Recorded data
=-=-=
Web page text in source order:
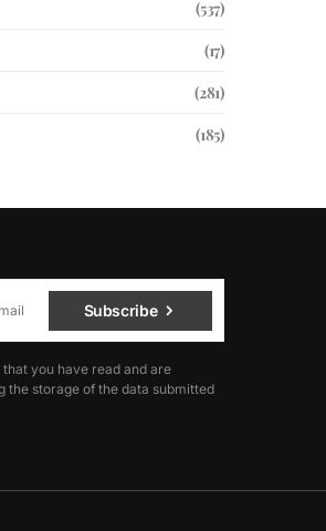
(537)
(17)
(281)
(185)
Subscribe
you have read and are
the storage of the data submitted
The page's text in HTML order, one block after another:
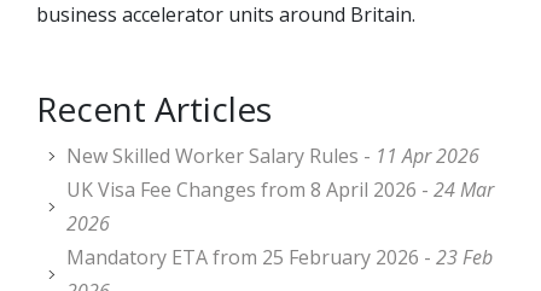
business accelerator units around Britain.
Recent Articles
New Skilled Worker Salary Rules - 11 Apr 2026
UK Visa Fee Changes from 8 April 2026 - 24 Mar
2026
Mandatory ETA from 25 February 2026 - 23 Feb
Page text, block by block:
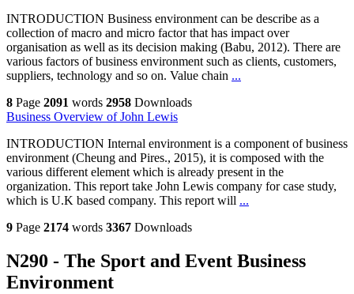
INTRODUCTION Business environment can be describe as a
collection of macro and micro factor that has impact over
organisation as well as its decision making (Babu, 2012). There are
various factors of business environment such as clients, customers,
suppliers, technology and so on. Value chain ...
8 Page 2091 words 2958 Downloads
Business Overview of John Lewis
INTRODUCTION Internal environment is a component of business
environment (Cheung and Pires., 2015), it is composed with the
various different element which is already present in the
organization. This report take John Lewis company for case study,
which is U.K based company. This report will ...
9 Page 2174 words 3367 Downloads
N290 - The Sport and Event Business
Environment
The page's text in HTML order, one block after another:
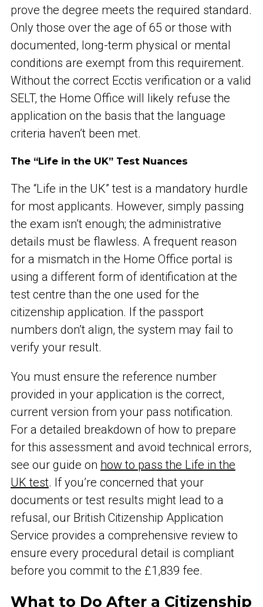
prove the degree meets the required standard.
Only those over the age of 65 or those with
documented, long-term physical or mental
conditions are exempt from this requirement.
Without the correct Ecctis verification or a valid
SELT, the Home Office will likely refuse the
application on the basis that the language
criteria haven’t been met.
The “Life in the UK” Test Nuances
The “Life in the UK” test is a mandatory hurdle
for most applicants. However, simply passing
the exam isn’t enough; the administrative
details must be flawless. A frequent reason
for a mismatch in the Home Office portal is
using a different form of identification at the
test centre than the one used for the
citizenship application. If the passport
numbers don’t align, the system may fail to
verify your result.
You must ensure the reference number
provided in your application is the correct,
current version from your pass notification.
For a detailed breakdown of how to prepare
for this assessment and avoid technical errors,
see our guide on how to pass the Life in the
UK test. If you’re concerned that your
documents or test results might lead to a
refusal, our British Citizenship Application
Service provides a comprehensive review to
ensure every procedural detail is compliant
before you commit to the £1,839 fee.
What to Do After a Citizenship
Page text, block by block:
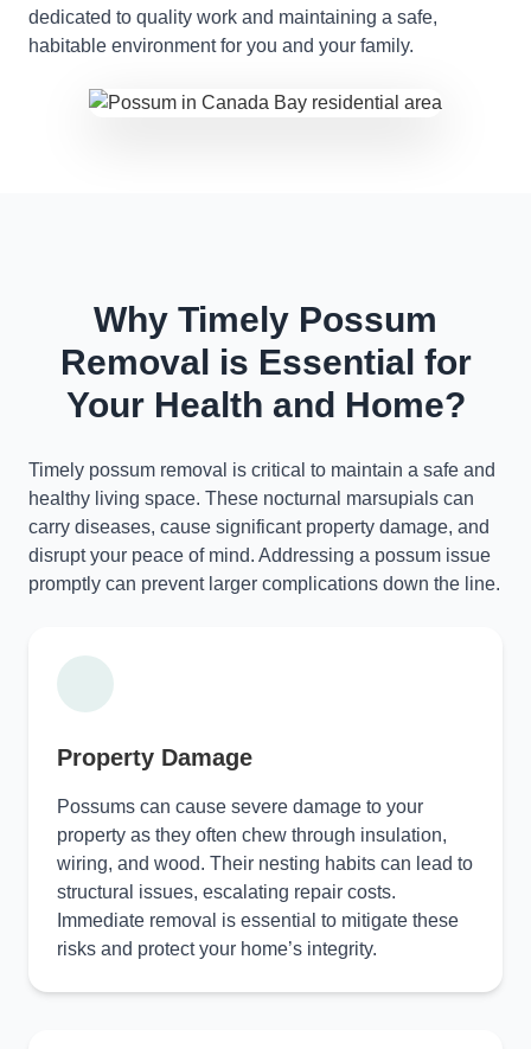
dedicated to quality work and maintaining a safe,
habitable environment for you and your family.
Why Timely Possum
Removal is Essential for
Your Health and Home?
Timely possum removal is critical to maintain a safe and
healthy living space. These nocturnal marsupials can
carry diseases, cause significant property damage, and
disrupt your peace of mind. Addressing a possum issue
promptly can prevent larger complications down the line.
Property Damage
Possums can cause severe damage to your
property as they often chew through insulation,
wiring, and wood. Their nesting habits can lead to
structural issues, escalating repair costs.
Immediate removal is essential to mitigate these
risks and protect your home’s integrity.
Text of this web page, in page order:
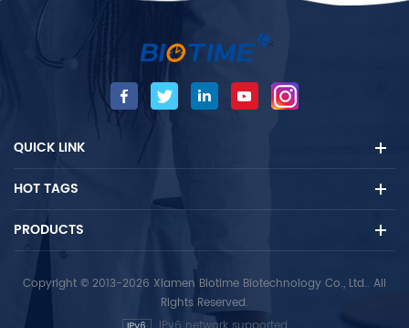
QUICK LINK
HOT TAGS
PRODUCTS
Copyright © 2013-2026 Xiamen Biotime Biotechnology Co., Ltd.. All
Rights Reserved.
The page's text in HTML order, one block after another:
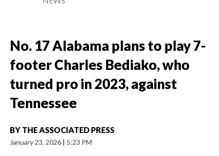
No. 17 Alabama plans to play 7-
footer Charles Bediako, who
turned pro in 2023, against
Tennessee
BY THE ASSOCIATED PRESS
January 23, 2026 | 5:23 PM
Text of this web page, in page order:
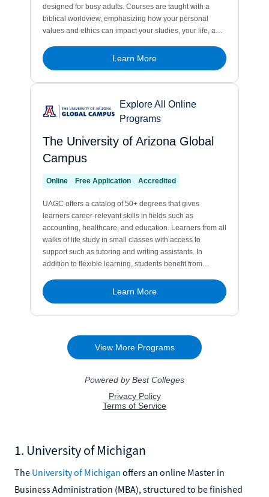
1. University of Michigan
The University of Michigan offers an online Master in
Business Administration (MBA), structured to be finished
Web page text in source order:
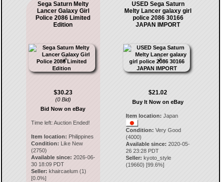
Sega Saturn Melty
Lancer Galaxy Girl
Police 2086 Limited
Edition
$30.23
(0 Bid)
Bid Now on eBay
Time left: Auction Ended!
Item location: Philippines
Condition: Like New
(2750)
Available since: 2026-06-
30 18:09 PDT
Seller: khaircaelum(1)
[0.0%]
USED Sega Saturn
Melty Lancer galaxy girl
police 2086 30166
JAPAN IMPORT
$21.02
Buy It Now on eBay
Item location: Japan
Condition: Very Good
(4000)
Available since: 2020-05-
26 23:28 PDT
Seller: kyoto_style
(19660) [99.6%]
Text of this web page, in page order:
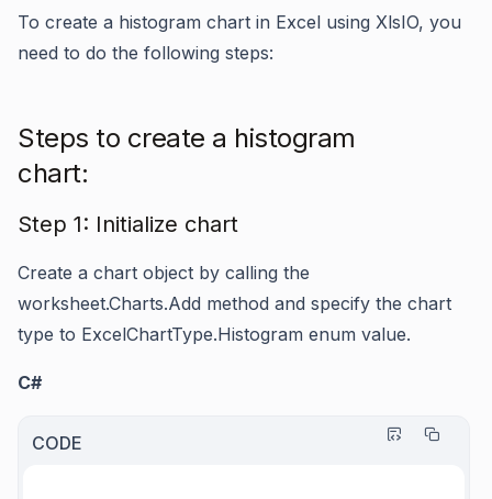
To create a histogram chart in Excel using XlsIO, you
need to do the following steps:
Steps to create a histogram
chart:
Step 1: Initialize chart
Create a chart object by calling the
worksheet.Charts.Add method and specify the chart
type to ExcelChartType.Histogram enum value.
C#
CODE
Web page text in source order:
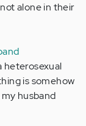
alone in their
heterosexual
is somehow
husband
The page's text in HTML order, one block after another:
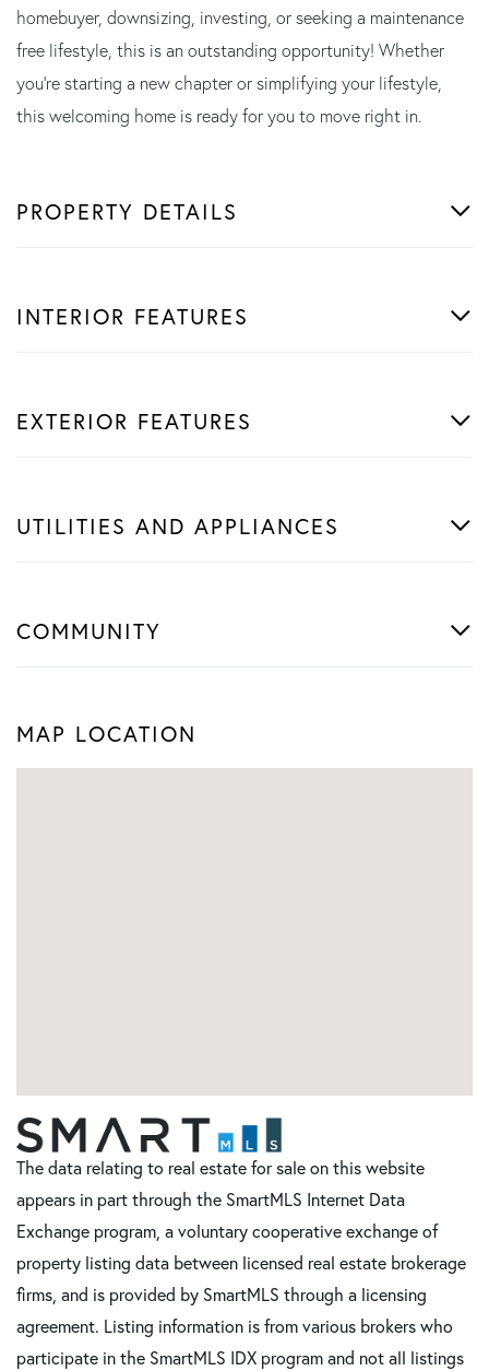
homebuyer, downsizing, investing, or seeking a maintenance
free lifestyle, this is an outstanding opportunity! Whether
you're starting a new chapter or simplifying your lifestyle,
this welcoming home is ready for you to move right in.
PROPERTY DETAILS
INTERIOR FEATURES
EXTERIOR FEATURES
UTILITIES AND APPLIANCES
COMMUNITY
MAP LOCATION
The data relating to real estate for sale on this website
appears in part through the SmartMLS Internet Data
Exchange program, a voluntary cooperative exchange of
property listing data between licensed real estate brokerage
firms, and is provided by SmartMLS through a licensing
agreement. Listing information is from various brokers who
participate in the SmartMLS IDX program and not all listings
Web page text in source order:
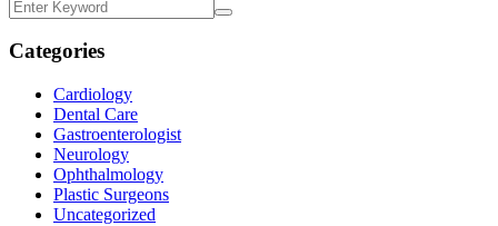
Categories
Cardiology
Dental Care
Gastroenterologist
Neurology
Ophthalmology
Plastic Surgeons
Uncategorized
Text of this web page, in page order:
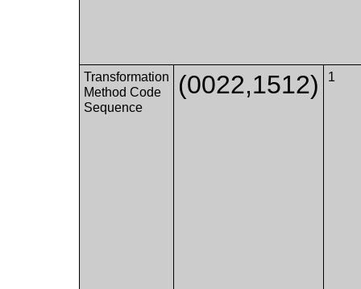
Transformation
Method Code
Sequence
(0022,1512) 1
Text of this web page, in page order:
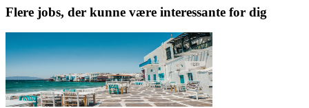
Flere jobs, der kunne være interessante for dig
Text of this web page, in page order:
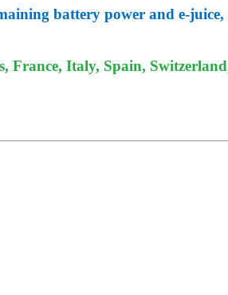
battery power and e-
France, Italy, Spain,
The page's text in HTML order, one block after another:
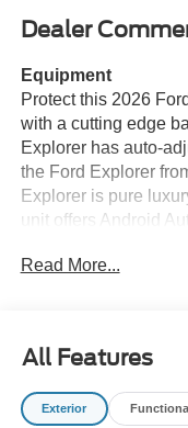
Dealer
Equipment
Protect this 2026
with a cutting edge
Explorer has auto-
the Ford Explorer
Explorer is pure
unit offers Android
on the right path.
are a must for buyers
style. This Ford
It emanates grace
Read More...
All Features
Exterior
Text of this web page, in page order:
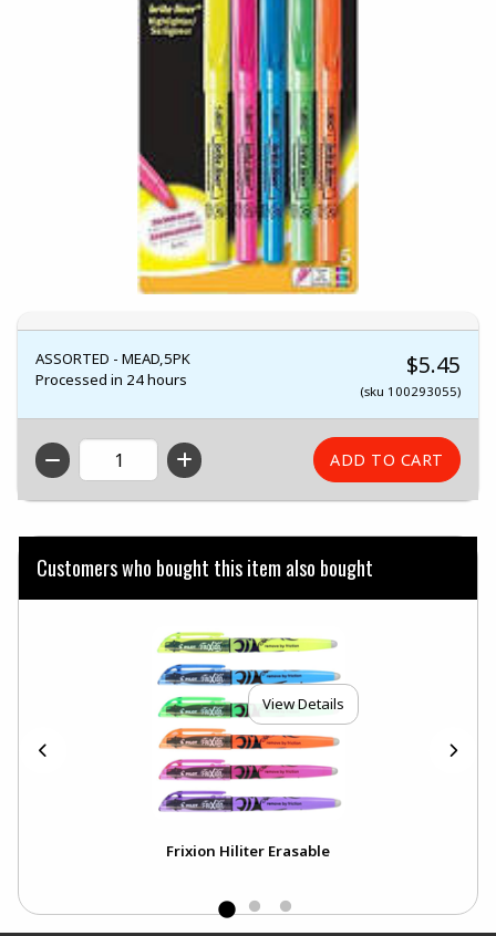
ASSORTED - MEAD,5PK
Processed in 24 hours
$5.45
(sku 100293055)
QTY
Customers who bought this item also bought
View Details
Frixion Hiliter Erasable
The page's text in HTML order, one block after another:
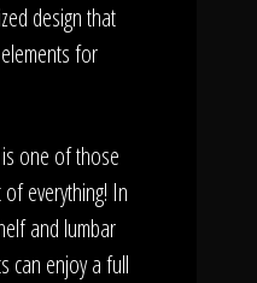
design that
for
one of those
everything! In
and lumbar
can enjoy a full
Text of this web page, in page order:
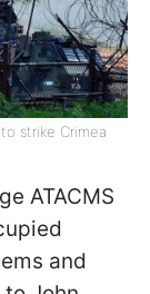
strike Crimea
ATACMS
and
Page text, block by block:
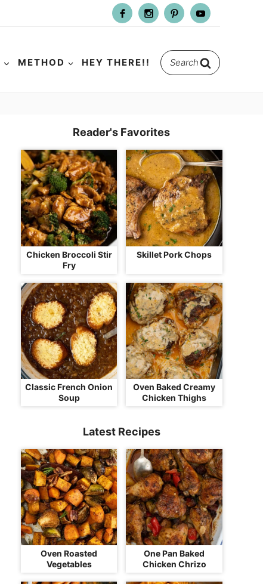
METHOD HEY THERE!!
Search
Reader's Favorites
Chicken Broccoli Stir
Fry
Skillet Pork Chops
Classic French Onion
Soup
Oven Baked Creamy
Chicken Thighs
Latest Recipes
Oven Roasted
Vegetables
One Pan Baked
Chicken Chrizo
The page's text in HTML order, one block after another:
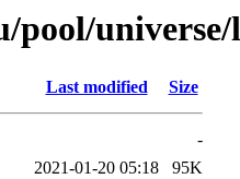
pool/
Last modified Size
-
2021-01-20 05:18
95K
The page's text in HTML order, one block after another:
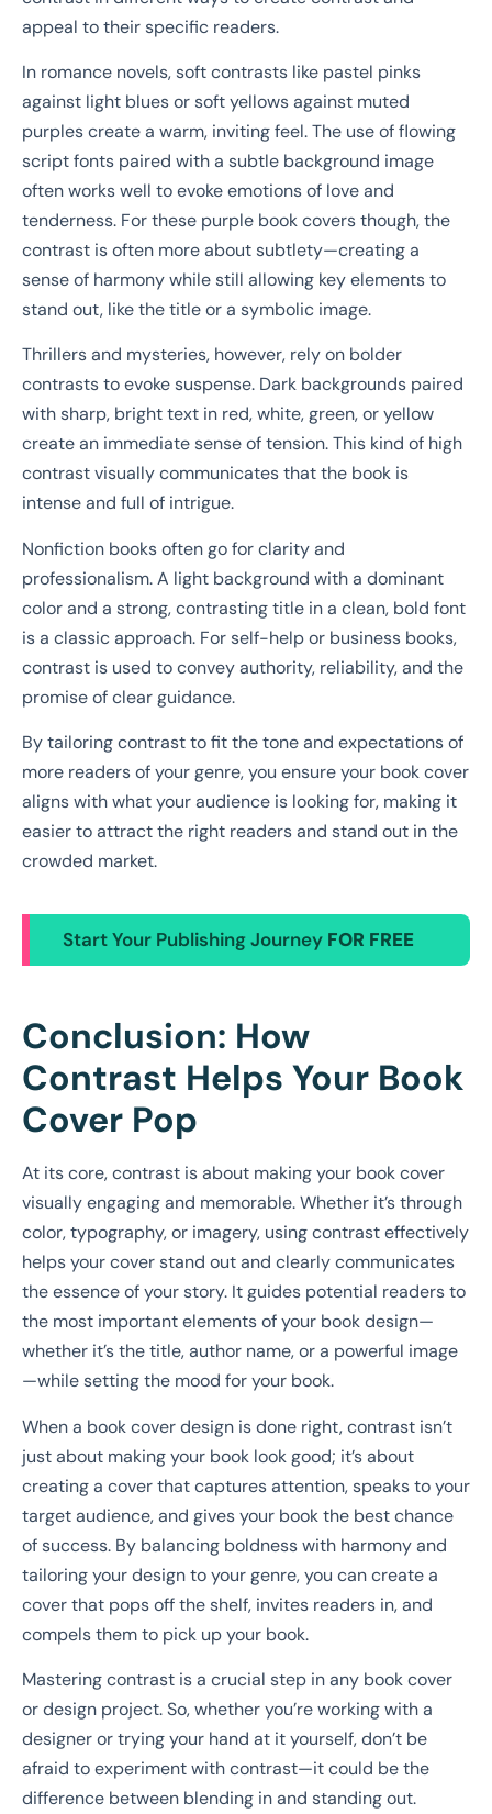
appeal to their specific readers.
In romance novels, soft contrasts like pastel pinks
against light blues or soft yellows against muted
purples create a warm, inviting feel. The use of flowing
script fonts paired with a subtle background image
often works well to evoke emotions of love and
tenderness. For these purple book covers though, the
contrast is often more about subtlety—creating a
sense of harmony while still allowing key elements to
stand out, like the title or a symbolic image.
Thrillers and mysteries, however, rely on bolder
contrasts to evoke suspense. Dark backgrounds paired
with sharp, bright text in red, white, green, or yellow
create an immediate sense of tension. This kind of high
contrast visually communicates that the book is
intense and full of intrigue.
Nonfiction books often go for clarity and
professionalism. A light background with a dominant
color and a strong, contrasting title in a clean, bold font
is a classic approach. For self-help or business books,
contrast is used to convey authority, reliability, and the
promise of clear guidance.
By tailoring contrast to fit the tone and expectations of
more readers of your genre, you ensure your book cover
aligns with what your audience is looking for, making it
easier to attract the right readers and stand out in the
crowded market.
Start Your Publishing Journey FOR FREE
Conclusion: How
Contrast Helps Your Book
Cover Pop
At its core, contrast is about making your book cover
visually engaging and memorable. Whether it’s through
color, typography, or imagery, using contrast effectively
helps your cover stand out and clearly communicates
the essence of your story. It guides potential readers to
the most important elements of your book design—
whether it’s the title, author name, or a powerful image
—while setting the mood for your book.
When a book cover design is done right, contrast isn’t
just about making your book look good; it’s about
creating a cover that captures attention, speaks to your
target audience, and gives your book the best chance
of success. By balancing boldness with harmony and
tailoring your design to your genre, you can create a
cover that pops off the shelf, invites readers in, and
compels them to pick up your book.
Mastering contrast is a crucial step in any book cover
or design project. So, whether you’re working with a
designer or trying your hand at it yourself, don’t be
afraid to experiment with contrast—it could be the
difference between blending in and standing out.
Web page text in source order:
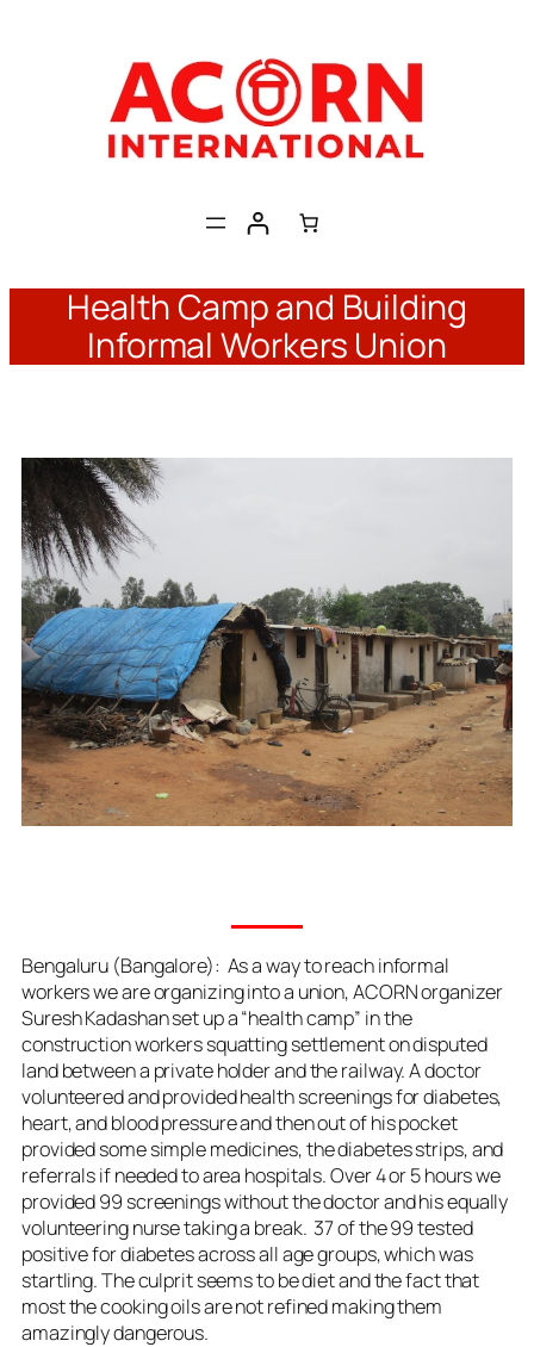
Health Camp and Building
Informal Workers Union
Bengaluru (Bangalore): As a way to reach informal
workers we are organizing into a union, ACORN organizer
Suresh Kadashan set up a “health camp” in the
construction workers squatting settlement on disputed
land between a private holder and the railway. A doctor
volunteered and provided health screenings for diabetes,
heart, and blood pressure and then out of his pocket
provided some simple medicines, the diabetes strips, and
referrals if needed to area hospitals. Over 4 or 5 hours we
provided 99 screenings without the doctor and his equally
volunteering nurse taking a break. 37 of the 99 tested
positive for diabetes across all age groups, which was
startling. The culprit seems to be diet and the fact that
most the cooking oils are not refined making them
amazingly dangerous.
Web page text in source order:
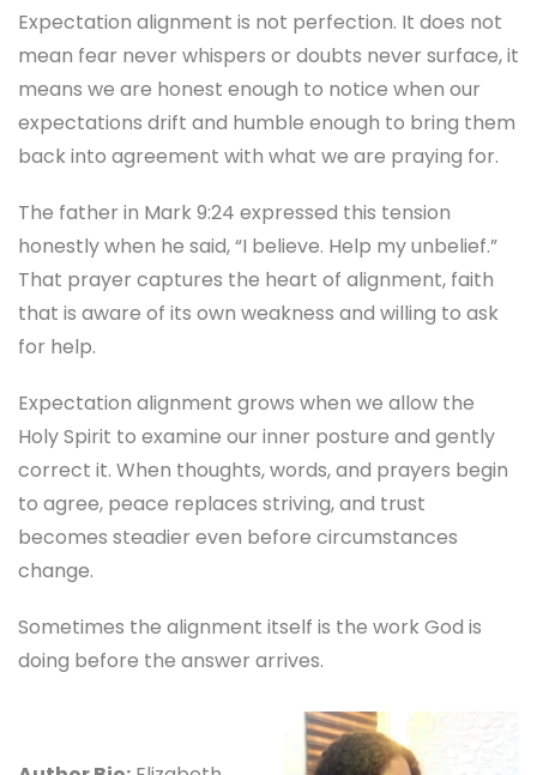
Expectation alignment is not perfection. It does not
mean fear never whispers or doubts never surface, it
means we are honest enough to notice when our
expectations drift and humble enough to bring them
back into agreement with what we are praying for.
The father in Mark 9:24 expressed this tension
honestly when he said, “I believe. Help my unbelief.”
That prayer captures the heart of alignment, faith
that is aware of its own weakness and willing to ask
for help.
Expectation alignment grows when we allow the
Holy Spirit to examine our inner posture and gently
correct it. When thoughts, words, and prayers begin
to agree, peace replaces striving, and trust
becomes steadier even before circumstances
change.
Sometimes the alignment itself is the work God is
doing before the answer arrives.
=-=-=
• [WHAT THE EXERCISE ASKS]:
Pull every line containing "University" out of the data above.

• [ANSWER AREA]:
1. University of Michigan
The University of Michigan offers an online Master in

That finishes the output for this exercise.